# 29 Gallon Biocube - first marine setup



## sericinda

Hi folks. I'm getting a 29 gallon biocube this weekend and have decided to set it up for marine. I'm SCARED! haha

I've been reading and reading, but I want to get a little personal input as well to ease my nerves. I know nothing about marine setups, although I have much experience with freshwater and have 4 established, stable freshwater tanks.

I live in a small town so have to do all my shopping at once when I go to the city to pick up the bio-cube. *What are the absolute necessities I will need to get this tank started?* I want to make sure I don't forget anything. 

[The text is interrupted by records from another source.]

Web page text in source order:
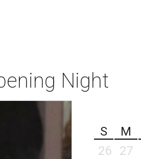
Night
S
M
26
27
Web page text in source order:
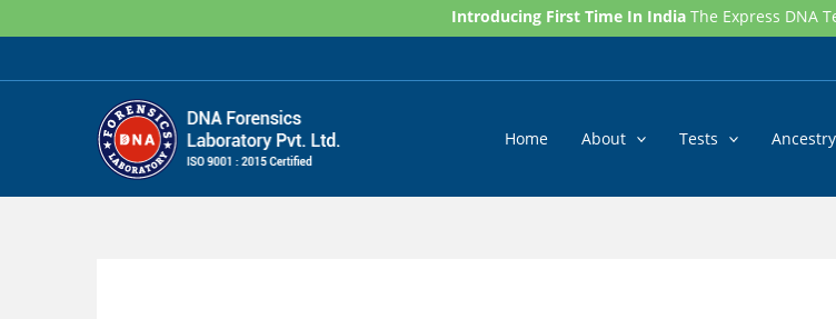
to
Introducing First Time In India The Express DNA
Home About Tests Ancestry
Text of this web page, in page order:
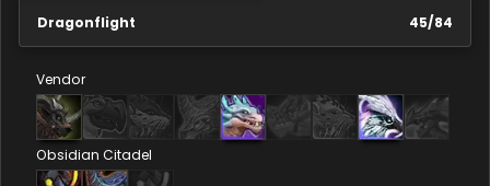
Dragonflight 45/84
Vendor
Obsidian Citadel
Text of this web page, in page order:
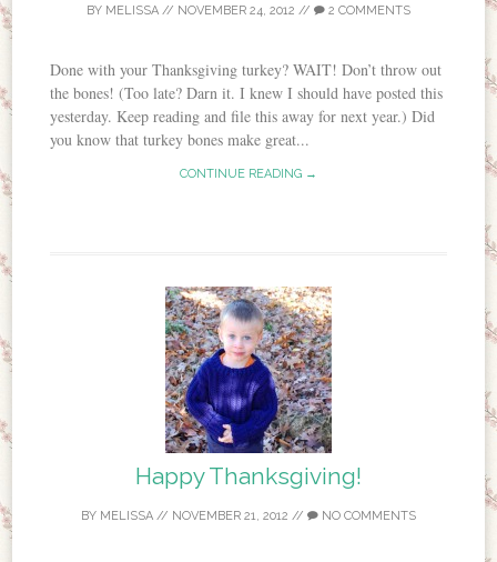
BY MELISSA // NOVEMBER 24, 2012 // 2 COMMENTS
Done with your Thanksgiving turkey? WAIT! Don’t throw out
the bones! (Too late? Darn it. I knew I should have posted this
yesterday. Keep reading and file this away for next year.) Did
you know that turkey bones make great...
CONTINUE READING →
Happy Thanksgiving!
BY MELISSA // NOVEMBER 21, 2012 // NO COMMENTS
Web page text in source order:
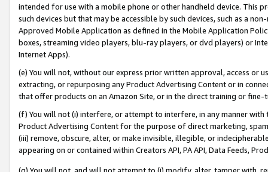
intended for use with a mobile phone or other handheld device. This
such devices but that may be accessible by such devices, such as a
Approved Mobile Application as defined in the Mobile Application
boxes, streaming video players, blu-ray players, or dvd players) or
Internet Apps).
(e) You will not, without our express prior written approval, access or
extracting, or repurposing any Product Advertising Content or in
that offer products on an Amazon Site, or in the direct training or
(f) You will not (i) interfere, or attempt to interfere, in any manner
Product Advertising Content for the purpose of direct marketing,
(iii) remove, obscure, alter, or make invisible, illegible, or
appearing on or contained within Creators API, PA API, Data Feeds,
(g) You will not, and will not attempt to (i) modify, alter, tamper with,
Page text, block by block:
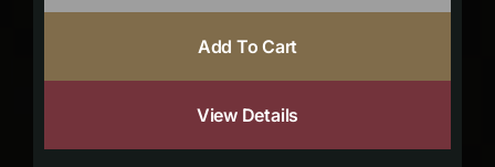
Add To Cart
View Details
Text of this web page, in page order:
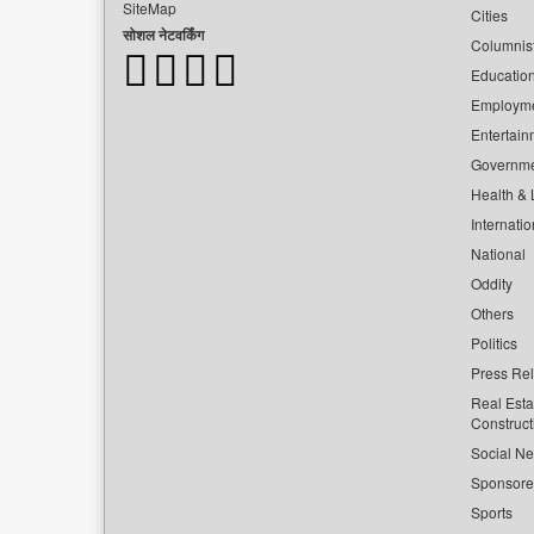
SiteMap
सोशल नेटवर्किंग
Cities
Health &
National
Oddity
Others
Politics
Press
Real
Social
Sports
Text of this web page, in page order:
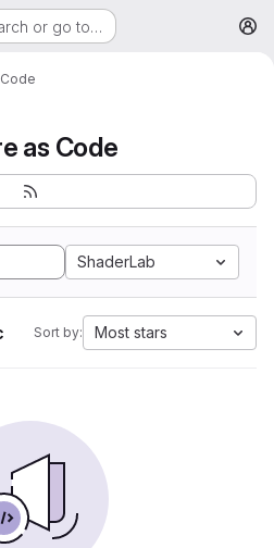
or go to…
as Code
ShaderLab
Sort by: Most stars
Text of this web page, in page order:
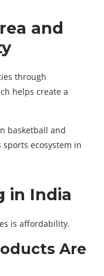
and
through
helps create a
basketball and
sports ecosystem in
in India
is affordability.
Are
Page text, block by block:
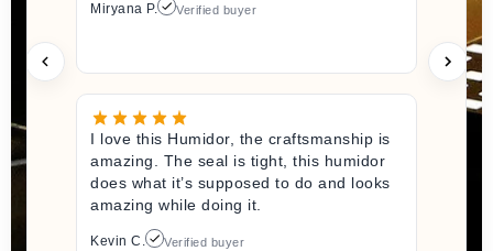
Miryana P. Verified buyer
I love this Humidor, the craftsmanship is
amazing. The seal is tight, this humidor
does what it’s supposed to do and looks
amazing while doing it.
Kevin C. Verified buyer
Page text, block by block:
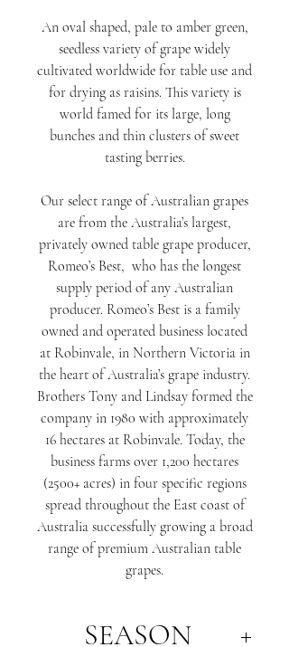
An oval shaped, pale to amber green,
seedless variety of grape widely
cultivated worldwide for table use and
for drying as raisins. This variety is
world famed for its large, long
bunches and thin clusters of sweet
tasting berries.
Our select range of Australian grapes
are from the Australia’s largest,
privately owned table grape producer,
Romeo’s Best, who has the longest
supply period of any Australian
producer. Romeo’s Best is a family
owned and operated business located
at Robinvale, in Northern Victoria in
the heart of Australia’s grape industry.
Brothers Tony and Lindsay formed the
company in 1980 with approximately
16 hectares at Robinvale. Today, the
business farms over 1,200 hectares
(2500+ acres) in four specific regions
spread throughout the East coast of
Australia successfully growing a broad
range of premium Australian table
grapes.
SEASON
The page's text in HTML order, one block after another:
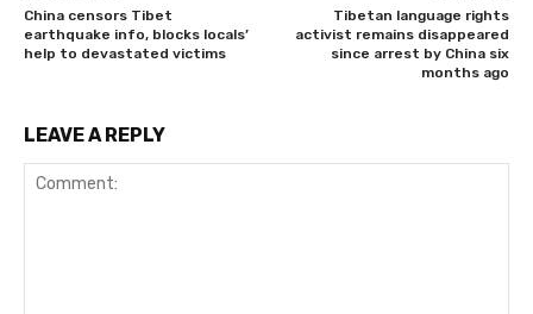
China censors Tibet
earthquake info, blocks locals’
help to devastated victims
Tibetan language rights
activist remains disappeared
since arrest by China six
months ago
LEAVE A REPLY
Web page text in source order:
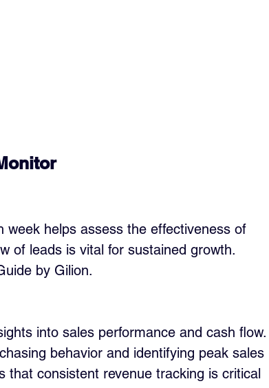
week helps assess the effectiveness of
of leads is vital for sustained growth.
by Gilion.
into sales performance and cash flow.
behavior and identifying peak sales
that consistent revenue tracking is critical
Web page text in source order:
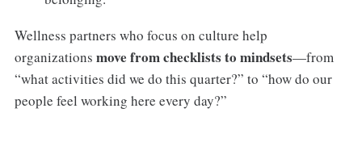
Wellness partners who focus on culture help
organizations move from checklists to mindsets—from
“what activities did we do this quarter?” to “how do our
people feel working here every day?”
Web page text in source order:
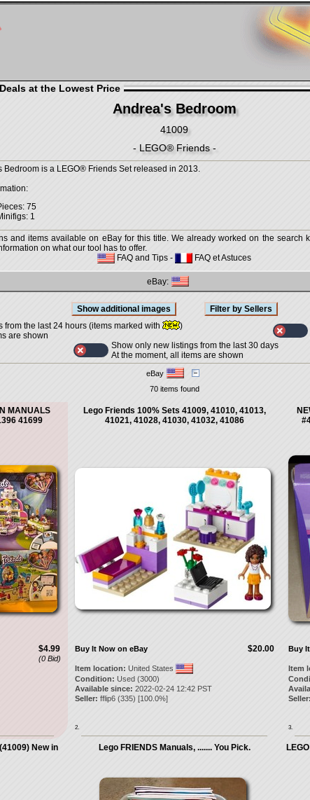
at the Lowest Price
Andrea's Bedroom
41009
- LEGO® Friends -
Bedroom is a LEGO® Friends Set released in 2013.
75
1
and items available on eBay for this title. We already worked on the search
on what our tool has to offer.
FAQ and Tips - FAQ et Astuces
eBay:
from the last 24 hours (items marked with
)
are shown
Show only new listings from the last 30 days
At the moment, all items are shown
eBay
70 items found
MANUALS
41699
$4.99
(0 Bid)
Lego Friends 100% Sets 41009, 41010, 41013,
41021, 41028, 41030, 41032, 41086
$20.00
Buy It Now on eBay
Item location: United States
Condition: Used (3000)
Available since: 2022-02-24 12:42 PST
Seller: fflip6(335) [100.0%]
2.
Buy
Item
Seller:
3.
New in
Lego FRIENDS Manuals, ....... You Pick.
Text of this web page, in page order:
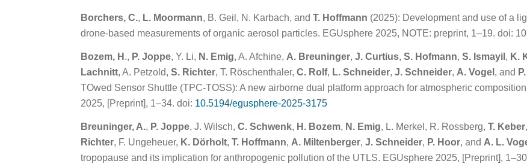
Borchers, C., L. Moormann, B. Geil, N. Karbach, andT. Hoffmann (2025): Development and use of a
drone-based measurements of organic aerosol particles. EGUsphere 2025, NOTE: preprint, 1–19. doi:
Bozem, H ., P. Joppe, Y. Li, N. Emig, A. Afchine, A. Breuninger,J. Curtius,S. Hofmann,S. Ismayil , K.
Lachnitt, A. Petzold,S. Richter, T. Röschenthaler,C. Rolf, L. Schneider,J. Schneider, A. Vogel , and
TOwed Sensor Shuttle (TPC-TOSS): A new airborne dual platform approach for atmospheric
2025, [Preprint], 1–34. doi: 10.5194/egusphere-2025-3175
Breuninger, A., P. Joppe, J. Wilsch,C. Schwenk, H. Bozem, N. Emig, L. Merkel, R. Rossberg,T. Keber
Richter, F. Ungeheuer, K. Dörholt,T. Hoffmann, A. Miltenberger,J. Schneider, P. Hoor, and A. L.
tropopause and its implication for anthropogenic pollution of the UTLS. EGUsphere 2025, [Preprint],
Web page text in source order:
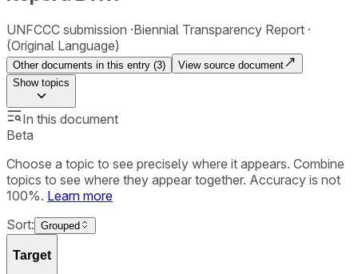
UNFCCC submission Biennial Transparency Report
(Original Language)
Other documents in this entry (3)
View source document
Showtopics
In this document
Beta
Choose a topic to see precisely where it appears. Combine
topics to see where they appear together. Accuracy is not
100%. Learn more
Sort: Grouped
Target
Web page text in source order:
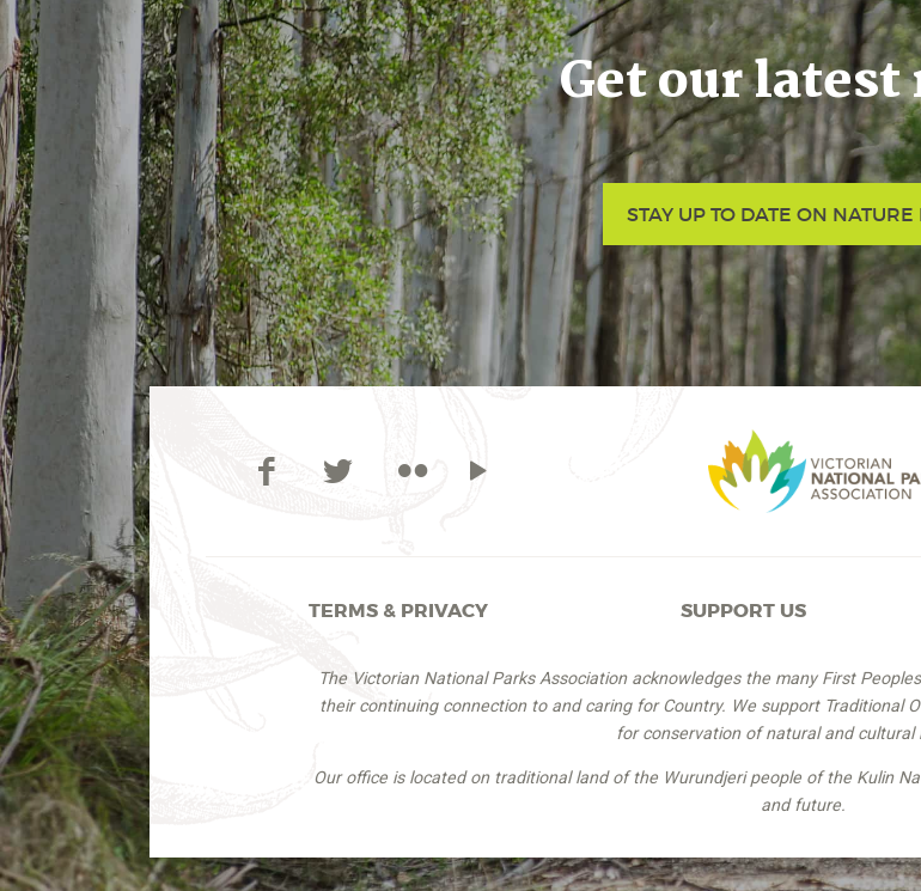
Get our latest
STAY UP TO DATE ON
TERMS & PRIVACY SUPPORT US
The Victorian National Parks Association acknowledges the many First
their continuing connection to and caring for Country. We support Traditional
for conservation of natural and cultural
Our office is located on traditional land of the Wurundjeri people of the Kulin
and future.
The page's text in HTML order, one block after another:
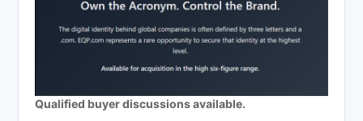
Qualified buyer discussions available.
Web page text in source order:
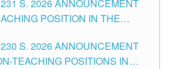
S. 2026 ANNOUNCEMENT
POSITION IN THE
S. 2026 ANNOUNCEMENT
TEACHING POSITIONS IN
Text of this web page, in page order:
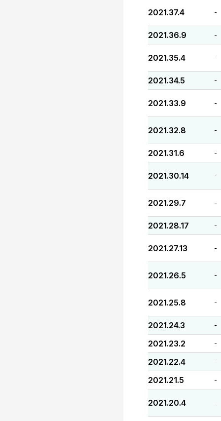
2021.37.4 -
2021.36.9 -
2021.35.4 -
2021.34.5 -
2021.33.9 -
2021.32.8 -
2021.31.6 -
2021.30.14 -
2021.29.7 -
2021.28.17 -
2021.27.13 -
2021.26.5 -
2021.25.8 -
2021.24.3 -
2021.23.2 -
2021.22.4 -
2021.21.5 -
2021.20.4 -
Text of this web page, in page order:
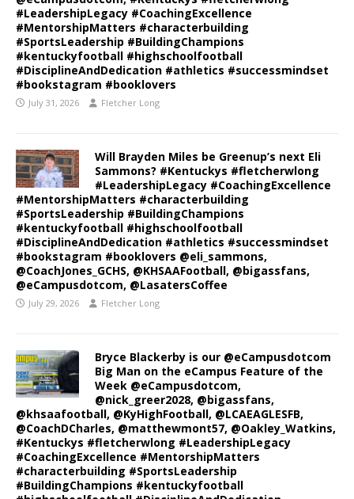
#LeadershipLegacy #CoachingExcellence
#MentorshipMatters #characterbuilding
#SportsLeadership #BuildingChampions
#kentuckyfootball #highschoolfootball
#DisciplineAndDedication #athletics #successmindset
#bookstagram #booklovers
July 31, 2026 Fletcher Long
Will Brayden Miles be Greenup’s next Eli
Sammons? #Kentuckys #fletcherwlong
#LeadershipLegacy #CoachingExcellence
#MentorshipMatters #characterbuilding
#SportsLeadership #BuildingChampions
#kentuckyfootball #highschoolfootball
#DisciplineAndDedication #athletics #successmindset
#bookstagram #booklovers @eli_sammons,
@CoachJones_GCHS, @KHSAAFootball, @bigassfans,
@eCampusdotcom, @LasatersCoffee
July 29, 2026 Fletcher Long
Bryce Blackerby is our @eCampusdotcom
Big Man on the eCampus Feature of the
Week @eCampusdotcom,
@nick_greer2028, @bigassfans,
@khsaafootball, @KyHighFootball, @LCAEAGLESFB,
@CoachDCharles, @matthewmont57, @Oakley_Watkins,
#Kentuckys #fletcherwlong #LeadershipLegacy
#CoachingExcellence #MentorshipMatters
#characterbuilding #SportsLeadership
#BuildingChampions #kentuckyfootball
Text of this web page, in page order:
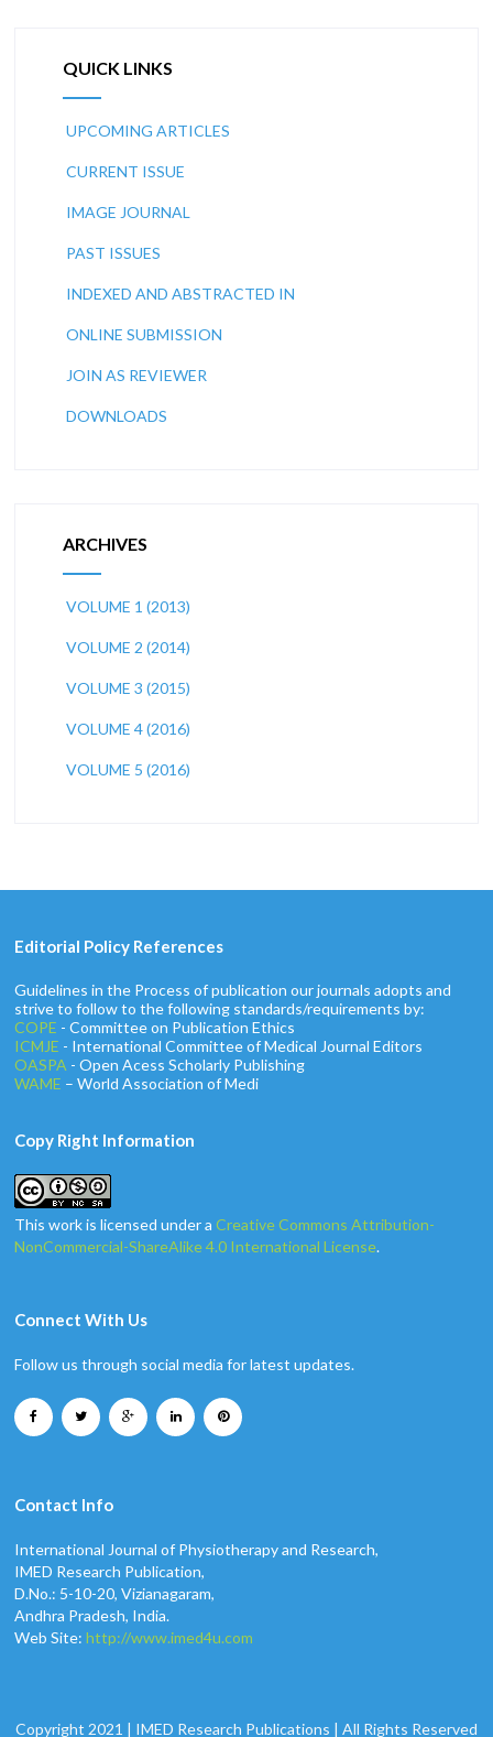
QUICK LINKS
UPCOMING ARTICLES
CURRENT ISSUE
IMAGE JOURNAL
PAST ISSUES
INDEXED AND ABSTRACTED IN
ONLINE SUBMISSION
JOIN AS REVIEWER
DOWNLOADS
ARCHIVES
VOLUME 1 (2013)
VOLUME 2 (2014)
VOLUME 3 (2015)
VOLUME 4 (2016)
VOLUME 5 (2016)
Editorial Policy References
Guidelines in the Process of publication our journals adopts and
strive to follow to the following standards/requirements by:
COPE - Committee on Publication Ethics
ICMJE - International Committee of Medical Journal Editors
OASPA - Open Acess Scholarly Publishing
WAME – World Association of Medi
Copy Right Information
This work is licensed under aCreative Commons Attribution-
NonCommercial-ShareAlike 4.0 International License.
Connect With Us
Follow us through social media for latest updates.
Contact Info
International Journal of Physiotherapy and Research,
IMED Research Publication,
D.No.: 5-10-20, Vizianagaram,
Andhra Pradesh, India.
Web Site:http://www.imed4u.com
Copyright 2021 | IMED Research Publications | All Rights Reserved
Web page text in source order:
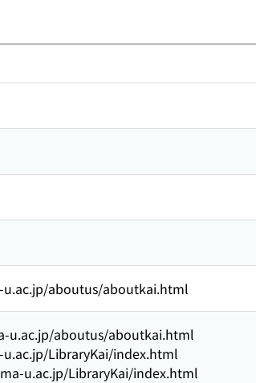
aboutus/aboutkai.html
u.ac.jp/aboutus/aboutkai.html
LibraryKai/index.html
u.ac.jp/LibraryKai/index.html
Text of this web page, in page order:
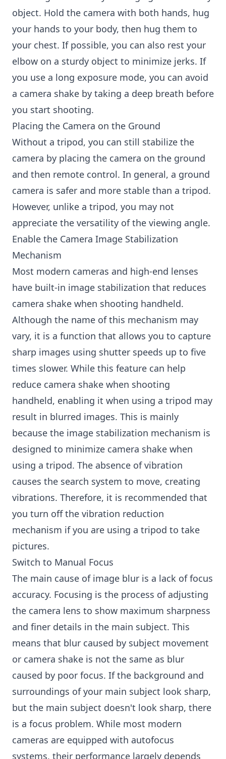
object. Hold the camera with both hands, hug
your hands to your body, then hug them to
your chest. If possible, you can also rest your
elbow on a sturdy object to minimize jerks. If
you use a long exposure mode, you can avoid
a camera shake by taking a deep breath before
you start shooting.
Placing the Camera on the Ground
Without a tripod, you can still stabilize the
camera by placing the camera on the ground
and then remote control. In general, a ground
camera is safer and more stable than a tripod.
However, unlike a tripod, you may not
appreciate the versatility of the viewing angle.
Enable the Camera Image Stabilization
Mechanism
Most modern cameras and high-end lenses
have built-in image stabilization that reduces
camera shake when shooting handheld.
Although the name of this mechanism may
vary, it is a function that allows you to capture
sharp images using shutter speeds up to five
times slower. While this feature can help
reduce camera shake when shooting
handheld, enabling it when using a tripod may
result in blurred images. This is mainly
because the image stabilization mechanism is
designed to minimize camera shake when
using a tripod. The absence of vibration
causes the search system to move, creating
vibrations. Therefore, it is recommended that
you turn off the vibration reduction
mechanism if you are using a tripod to take
pictures.
Switch to Manual Focus
The main cause of image blur is a lack of focus
accuracy. Focusing is the process of adjusting
the camera lens to show maximum sharpness
and finer details in the main subject. This
means that blur caused by subject movement
or camera shake is not the same as blur
caused by poor focus. If the background and
surroundings of your main subject look sharp,
but the main subject doesn't look sharp, there
is a focus problem. While most modern
cameras are equipped with autofocus
systems, their performance largely depends
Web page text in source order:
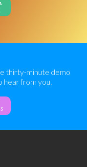
thirty-minute demo
hear from you.
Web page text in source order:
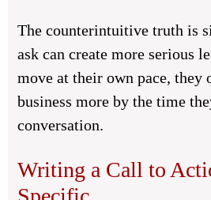
The counterintuitive truth is
ask can create more serious
move at their own pace, they
business more by the time
conversation.
Writing a Call to
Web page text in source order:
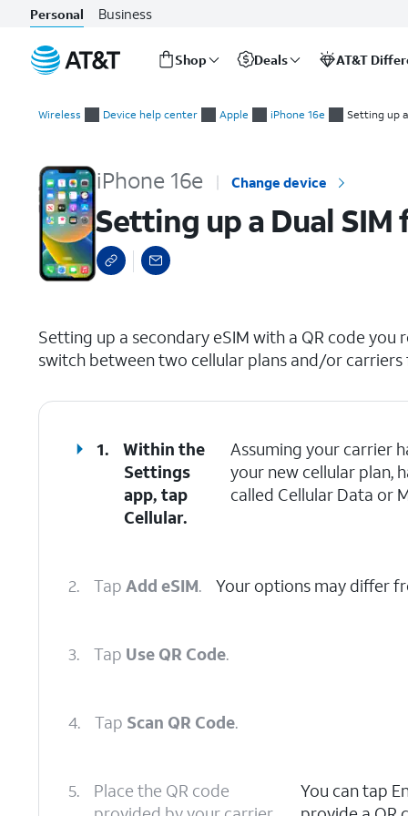
Personal Business
Shop Deals AT&T
Wireless Device help center Apple iPhone 16e Setting up
iPhone 16e Change device
Setting up a Dual SIM
Setting up a secondary eSIM with a QR code
switch between two cellular plans and/or
1.
Within the
Settings
app, tap
Cellular.
Assuming your carrier
your new cellular plan,
called Cellular Data or
2. Tap Add eSIM. Your options may differ
3. Tap Use QR Code.
4. Tap Scan QR Code.
5.
Place the QR code
You can tap
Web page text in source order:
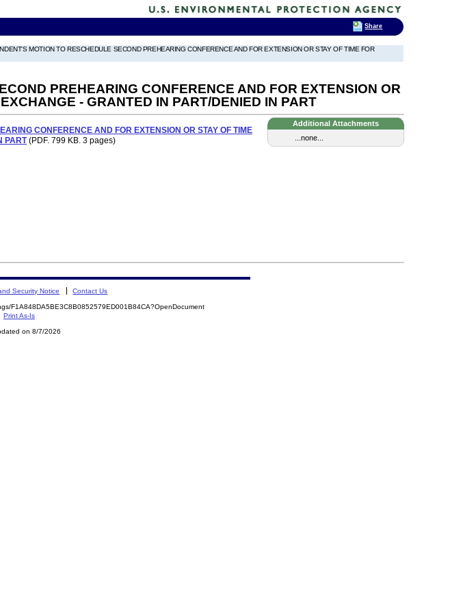
MOTION TO RESCHEDULE SECOND PREHEARING CONFERENCE AND FOR EXTENSION OR STAY OF TIME FOR
PREHEARING CONFERENCE AND FOR EXTENSION OR
- GRANTED IN PART/DENIED IN PART
Additional Attachments
...none...
CONFERENCE AND FOR EXTENSION OR STAY OF TIME
PART(PDF. 799 KB. 3 pages)
Security Notice Contact Us
F1A848DA5BE3C8B0852579ED001B84CA?OpenDocument
Print As-Is
on 8/7/2026
Share

Also, so I can start researching...*what kinds/number of fish and coral will I be able to get for this size of tank?* I'm unsure how big or compatible marine fish are and there are so many that I don't really know where to start. I know I like clownfish and I'm fond of orange and pink, so having some orange and/or pink fish would be nice. Any directions on some fish to start researching? Any advice on clean up crew would be good too. I have a fondness for shrimp of all types.

I'm a research type but I'm overwhelmed by the AMOUNT of research to do here. I would like to at least get the tank up and on a start to maturing in the next week or so though, then I will start researching fish. I have a feeling my choices will be limited in my area.

Thank you!


----------



## Pasfur

I strongly suggest that you first decide for certain that a 29 gallon tank is what you want. Your livestock choices will be EXTREMELY limited in a tank of this length. In fact, you will be restricted to only choosing fish with an adult size of 5'' or less, AND fish that spend their time hanging out in a single area of the reef, as opposed to fish which swim about and patrol a large area. (such as Tangs) If you are ok with the livestock restrictions, then I think you have come to an excellent site to learn about the Biocube. We have an absolute expert on the product, as well as several members running 29 gallon Biocube systems.

Here is a good place to start, and a recent thread:
http://www.tropicalfishkeeping.com/...ideos/camryds-29-gallon-bio-cube-build-33668/


----------



## sericinda

I'm ok with the limitations on stock...my freshwater tanks are well stocked and I get the enjoyment from watching them interact. I want to use this biocube to learn before I get into a bigger setup. I know bigger is probably EASIER, but I'm not necessarily going out for easy, I have the time to spend on it.

Off to check out that link now, thanks!!


----------